-- TASK ITEM --
Find the line containing "Page text, block" in the entries below. Restate it and each line after it, word for word, up to and including the line containing "Text of this".

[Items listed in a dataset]
[Start of section]

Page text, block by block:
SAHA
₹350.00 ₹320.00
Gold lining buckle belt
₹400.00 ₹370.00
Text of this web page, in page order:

[End of section]
[Start of section]

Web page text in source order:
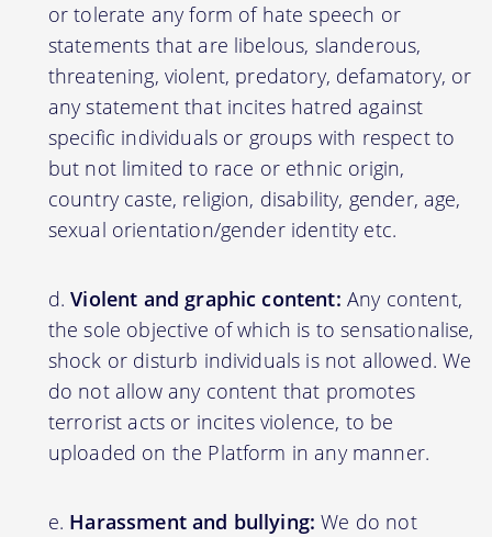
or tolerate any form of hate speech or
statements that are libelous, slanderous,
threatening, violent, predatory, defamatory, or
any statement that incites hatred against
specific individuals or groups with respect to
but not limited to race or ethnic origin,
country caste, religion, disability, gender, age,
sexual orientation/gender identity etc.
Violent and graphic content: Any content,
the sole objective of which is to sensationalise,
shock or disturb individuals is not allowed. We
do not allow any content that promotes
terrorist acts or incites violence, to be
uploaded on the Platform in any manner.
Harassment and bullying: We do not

[End of section]

-- WRITTEN RESPONSE --
Page text, block by block:
SAHA
₹350.00 ₹320.00
Gold lining buckle belt
₹400.00 ₹370.00
Text of this web page, in page order:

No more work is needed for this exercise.